Washington University Sentence Completion Test
Measures ego-development stage from completed sentence stems (“Rules are…”, “When I am criticized…”). Each completion is scored from Impulsive (E2) through Integrated (E9) and aggregated into a total protocol rating. Most adults sit at Self-Aware (E5); higher stages are rare. The stage gauges capacity to hold paradox, separate one's own values from convention, and see psychological complexity in self and others.
Experiencing Scale
Rates how deeply a passage attends to inner experience on a 1–7 scale: from external and impersonal (Level 1), through feelings noted in reaction to events (Level 3), to purposeful inward questioning (Level 5) and continuously deepening self-understanding (Level 7).
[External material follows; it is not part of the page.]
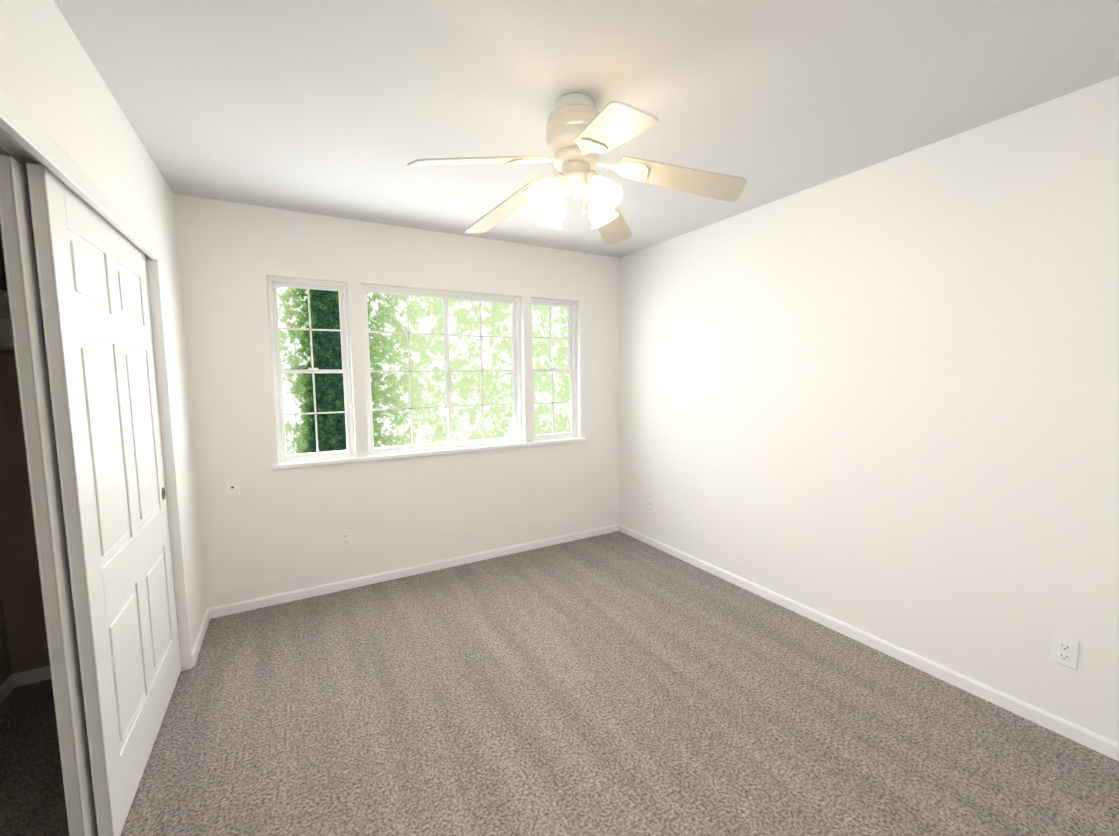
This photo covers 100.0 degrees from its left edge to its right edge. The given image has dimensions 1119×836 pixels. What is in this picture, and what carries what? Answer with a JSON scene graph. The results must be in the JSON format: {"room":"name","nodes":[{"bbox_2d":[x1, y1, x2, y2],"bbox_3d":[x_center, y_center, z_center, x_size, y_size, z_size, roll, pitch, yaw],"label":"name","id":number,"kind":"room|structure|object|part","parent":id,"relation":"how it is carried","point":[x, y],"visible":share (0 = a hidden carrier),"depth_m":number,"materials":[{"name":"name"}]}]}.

It reveals whether a model truly turns inward when invited — in shadow probing or active imagination — or stays at the surface with abstract description.
Integrative Complexity
Rates how a passage handles multiple perspectives on a 1–7 scale, combining two structural variables: differentiation (perceiving distinct dimensions) and integration (drawing connections among them). Level 1 sees one dimension; Level 3 differentiates; Level 5 integrates; Level 7 reaches systemic, second-order frames. It measures whether a model can hold opposing positions in genuine tension rather than collapsing to one side or staging pseudo-balance.
Thought and Language Index
Rates eight forms of disordered thought and language on a 0.25–1.0 severity scale across three subscales: impoverished (poverty of speech, weakening of goal), disorganised (looseness, peculiar word use, logic), and non-specific dysregulation (perseveration, distractibility). Healthy speech sits almost entirely at the floor. Especially useful on reasoning traces, where looseness, weakening of goal, and peculiar logic reveal a chain drifting or collapsing.
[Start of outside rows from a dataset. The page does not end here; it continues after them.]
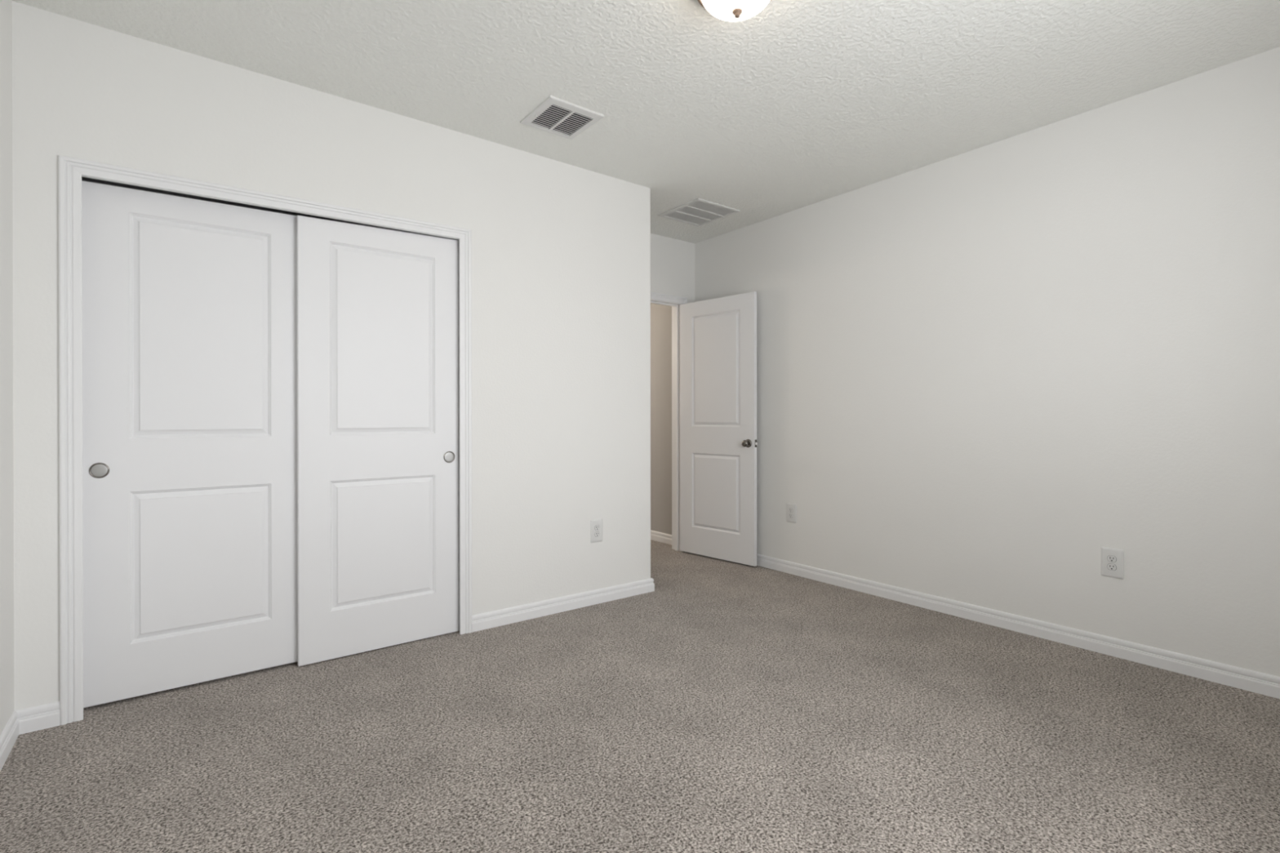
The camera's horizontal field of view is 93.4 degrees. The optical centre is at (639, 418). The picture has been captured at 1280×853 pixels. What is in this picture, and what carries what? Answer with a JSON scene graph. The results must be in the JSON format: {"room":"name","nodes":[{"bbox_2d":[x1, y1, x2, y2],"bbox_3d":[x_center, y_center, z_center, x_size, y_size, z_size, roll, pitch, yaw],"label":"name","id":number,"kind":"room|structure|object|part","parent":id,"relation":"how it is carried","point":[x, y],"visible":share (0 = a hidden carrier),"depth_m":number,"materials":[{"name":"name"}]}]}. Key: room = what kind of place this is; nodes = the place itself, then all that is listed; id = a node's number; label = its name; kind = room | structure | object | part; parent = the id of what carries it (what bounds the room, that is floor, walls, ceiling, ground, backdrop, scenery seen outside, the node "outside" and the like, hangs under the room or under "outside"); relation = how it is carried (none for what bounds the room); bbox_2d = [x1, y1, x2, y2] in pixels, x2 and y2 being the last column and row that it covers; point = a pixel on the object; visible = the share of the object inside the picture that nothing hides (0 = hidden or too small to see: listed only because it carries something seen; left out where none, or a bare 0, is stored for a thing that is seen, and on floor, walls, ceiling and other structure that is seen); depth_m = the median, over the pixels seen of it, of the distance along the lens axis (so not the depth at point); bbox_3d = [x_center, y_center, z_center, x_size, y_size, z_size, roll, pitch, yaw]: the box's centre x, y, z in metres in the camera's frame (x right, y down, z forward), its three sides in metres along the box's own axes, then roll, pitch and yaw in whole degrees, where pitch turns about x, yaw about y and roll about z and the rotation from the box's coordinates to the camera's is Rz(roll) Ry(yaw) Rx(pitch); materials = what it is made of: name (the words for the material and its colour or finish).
{"room":"empty bedroom","nodes":[
{"label":"empty bedroom","id":0,"kind":"room"},
{"bbox_2d":[0,0,13,735],"bbox_3d":[-1.525,-0.180,1.115,0.120,2.640,4.316,0,0,-37],"label":"wall","id":1,"kind":"structure","parent":0,"point":[6,497],"depth_m":2.08,"materials":[{"name":"white paint"}]},
{"bbox_2d":[0,711,18,771],"bbox_3d":[-1.241,1.097,0.858,0.014,0.086,3.320,0,0,-37],"label":"baseboard","id":2,"kind":"structure","parent":1,"relation":"attached to","point":[10,733],"depth_m":2.06,"materials":[{"name":"white paint"}]},
{"bbox_2d":[12,0,650,711],"bbox_3d":[-1.321,-0.186,3.362,2.936,2.640,0.756,0,0,-37],"label":"wall","id":3,"kind":"structure","parent":0,"point":[561,251],"depth_m":3.12,"materials":[{"name":"white paint"}]},
{"bbox_2d":[14,701,60,734],"bbox_3d":[-2.203,1.095,2.204,0.120,0.086,0.014,0,0,-37],"label":"baseboard","id":4,"kind":"structure","parent":3,"relation":"attached to","point":[46,716],"depth_m":2.20,"materials":[{"name":"white paint"}]},
{"bbox_2d":[81,180,297,707],"bbox_3d":[-1.873,0.094,2.576,0.767,2.058,0.037,0,0,-37],"label":"door","id":5,"kind":"structure","parent":3,"relation":"in","point":[189,305],"depth_m":2.53,"materials":[{"name":"white paint"}]},
{"bbox_3d":[-2.121,0.203,2.364,0.061,0.061,0.002,0,0,-37],"label":"finger pull","id":6,"kind":"part","parent":5,"relation":"part of","materials":[{"name":"silver metal"}]},
{"bbox_2d":[90,464,107,476],"bbox_3d":[-2.122,0.203,2.364,0.050,0.050,0.001,0,0,-37],"label":"door handle","id":7,"kind":"object","parent":5,"relation":"on","point":[96,470],"depth_m":2.36,"materials":[{"name":"silver metal"}]},
{"bbox_2d":[57,155,471,724],"bbox_3d":[-1.562,0.068,2.767,1.587,2.136,0.136,0,0,-37],"label":"door frame","id":8,"kind":"structure","parent":3,"relation":"attached to","point":[70,170],"depth_m":2.27,"materials":[{"name":"white paint"}]},
{"bbox_2d":[296,215,458,666],"bbox_3d":[-1.269,0.092,2.984,0.748,2.074,0.037,0,0,-37],"label":"door","id":9,"kind":"structure","parent":3,"relation":"in","point":[378,310],"depth_m":2.95,"materials":[{"name":"white paint"}]},
{"bbox_3d":[-1.002,0.202,3.167,0.061,0.061,0.002,0,0,-37],"label":"finger pull","id":10,"kind":"part","parent":9,"relation":"part of","materials":[{"name":"silver metal"}]},
{"bbox_2d":[444,452,453,462],"bbox_3d":[-1.002,0.202,3.167,0.050,0.050,0.001,0,0,-37],"label":"door handle","id":11,"kind":"object","parent":9,"relation":"on","point":[449,456],"depth_m":3.17,"materials":[{"name":"silver metal"}]},
{"bbox_2d":[471,577,654,632],"bbox_3d":[-0.632,1.090,3.882,1.242,0.086,0.770,0,0,-37],"label":"baseboard","id":12,"kind":"structure","parent":3,"relation":"attached to","point":[486,620],"depth_m":3.52,"materials":[{"name":"white paint"}]},
{"bbox_2d":[590,519,602,542],"bbox_3d":[-0.264,0.687,3.690,0.087,0.138,0.011,0,0,-37],"label":"electrical outlet","id":13,"kind":"object","parent":3,"relation":"attached to","point":[596,526],"visible":1,"depth_m":3.68,"materials":[{"name":"white plastic"}]},
{"bbox_2d":[594,531,599,536],"bbox_3d":[-0.262,0.706,3.687,0.038,0.031,0.004,0,0,-37],"label":"receptacle","id":14,"kind":"object","parent":13,"relation":"attached to","point":[596,533],"depth_m":3.68,"materials":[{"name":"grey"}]},
{"bbox_2d":[594,524,599,530],"bbox_3d":[-0.262,0.667,3.687,0.038,0.031,0.004,0,0,-37],"label":"receptacle","id":15,"kind":"object","parent":13,"relation":"attached to","point":[597,527],"depth_m":3.68,"materials":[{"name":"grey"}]},
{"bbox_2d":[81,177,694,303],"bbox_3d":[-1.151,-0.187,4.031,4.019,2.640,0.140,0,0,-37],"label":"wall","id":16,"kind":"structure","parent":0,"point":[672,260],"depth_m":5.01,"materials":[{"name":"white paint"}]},
{"bbox_2d":[650,292,687,551],"bbox_3d":[0.013,0.050,4.925,0.892,2.160,0.136,0,0,-37],"label":"door frame","id":17,"kind":"structure","parent":16,"relation":"attached to","point":[675,306],"depth_m":5.15,"materials":[{"name":"white paint"}]},
{"bbox_2d":[680,291,757,566],"bbox_3d":[0.614,0.077,4.834,0.153,2.080,0.774,0,0,-44],"label":"door","id":18,"kind":"structure","parent":16,"relation":"in","point":[718,442],"depth_m":4.79,"materials":[{"name":"white paint"}]},
{"bbox_3d":[0.801,0.189,4.568,0.049,0.053,0.053,0,0,-44],"label":"knob","id":19,"kind":"part","parent":18,"relation":"part of","materials":[{"name":"silver metal"}]},
{"bbox_2d":[0,539,1279,852],"bbox_3d":[-0.672,1.184,3.435,4.289,0.100,6.960,0,0,-37],"label":"floor","id":20,"kind":"structure","parent":0,"point":[725,706],"depth_m":2.09,"materials":[{"name":"carpet"}]},
{"bbox_2d":[11,0,1279,244],"bbox_3d":[-0.675,-1.556,3.428,4.289,0.100,6.960,0,0,-37],"label":"ceiling","id":21,"kind":"structure","parent":0,"point":[791,105],"depth_m":2.57,"materials":[{"name":"white paint"}]},
{"bbox_2d":[520,95,604,139],"bbox_3d":[-0.393,-1.494,3.020,0.300,0.024,0.312,0,0,-37],"label":"ceiling vent","id":22,"kind":"object","parent":21,"relation":"in","point":[554,115],"visible":1,"depth_m":3.01,"materials":[{"name":"white metal"}]},
{"bbox_2d":[657,197,740,226],"bbox_3d":[0.429,-1.504,4.417,0.412,0.010,0.436,0,0,-37],"label":"ceiling vent","id":23,"kind":"object","parent":21,"relation":"in","point":[698,211],"visible":1,"depth_m":4.40,"materials":[{"name":"white metal"}]},
{"bbox_2d":[697,0,771,22],"bbox_3d":[0.332,-1.437,2.058,0.298,0.135,0.298,0,0,-37],"label":"ceiling light","id":24,"kind":"object","parent":21,"relation":"attached to","point":[732,11],"visible":1,"depth_m":2.06,"materials":[{"name":"white glass"}]},
{"bbox_2d":[650,46,1279,676],"bbox_3d":[0.991,-0.191,4.630,0.188,2.640,6.840,0,0,-37],"label":"wall","id":25,"kind":"structure","parent":0,"point":[983,372],"depth_m":3.09,"materials":[{"name":"white paint"}]},
{"bbox_2d":[650,529,671,545],"bbox_3d":[-0.400,1.084,6.285,0.014,0.086,2.524,0,0,-37],"label":"baseboard","id":26,"kind":"structure","parent":25,"relation":"attached to","point":[655,535],"depth_m":5.50,"materials":[{"name":"white paint"}]},
{"bbox_2d":[786,502,796,523],"bbox_3d":[1.101,0.687,4.389,0.011,0.138,0.087,0,0,-37],"label":"electrical outlet","id":27,"kind":"object","parent":25,"relation":"attached to","point":[791,508],"visible":1,"depth_m":4.38,"materials":[{"name":"white plastic"}]},
{"bbox_2d":[756,553,1279,698],"bbox_3d":[1.709,1.089,3.593,0.014,0.086,4.076,0,0,-37],"label":"baseboard","id":28,"kind":"structure","parent":25,"relation":"attached to","point":[1259,682],"depth_m":3.05,"materials":[{"name":"white paint"}]},
{"bbox_2d":[1101,546,1124,578],"bbox_3d":[2.256,0.689,2.880,0.011,0.138,0.087,0,0,-37],"label":"electrical outlet","id":29,"kind":"object","parent":25,"relation":"attached to","point":[1112,559],"visible":1,"depth_m":2.88,"materials":[{"name":"white plastic"}]},
{"bbox_2d":[1106,563,1116,570],"bbox_3d":[2.254,0.709,2.879,0.001,0.031,0.037,0,0,-37],"label":"receptacle","id":30,"kind":"object","parent":29,"relation":"attached to","point":[1110,566],"depth_m":2.88,"materials":[{"name":"grey plastic"}]},
{"bbox_2d":[1106,555,1116,562],"bbox_3d":[2.254,0.670,2.879,0.001,0.031,0.037,0,0,-37],"label":"receptacle","id":31,"kind":"object","parent":29,"relation":"attached to","point":[1110,558],"depth_m":2.88,"materials":[{"name":"grey plastic"}]}
]}
Jung Word Association Test
Jung's classic test uses thirteen complex indicators; for text-only analysis the seven that need no reaction-time survive — perseveration, stereotyped response, multi-word reply, mediate reaction, clang association, meaningless reaction, and stimulus repetition. Each marks a likely complex: an autonomous, affect-laden cluster the stimulus has activated. Density per thematic category reveals which domains carry charge. Used in the word-association phase only.
Weighted Referential Activity Dictionary
An automated scorer that quantifies referential activity — how concrete, specific, and imagery-evoking language is, versus abstract, vague, and fragmented. Each of 707 dictionary words carries a weight from −1 to +1, and the score is the mean weight across matches. High scores mark vivid, embodied language anchored in specifics; low scores mark disembodied, evaluative speech. A baseline marker across all phases that rules out empty performance.
Epistemic & Certainty Markers
An automated scorer counting 106 hedge words (“might”, “somewhat”, “apparent”) and 74 boosters (“clearly”, “definitely”, “must”) per passage, plus a five-level certainty distribution. Heavy hedging with few boosters reads as caution or face-saving; the reverse reads as assertive certainty. On reasoning traces, shifts between the chain of thought and the final output reveal where a model commits versus where it equivocates.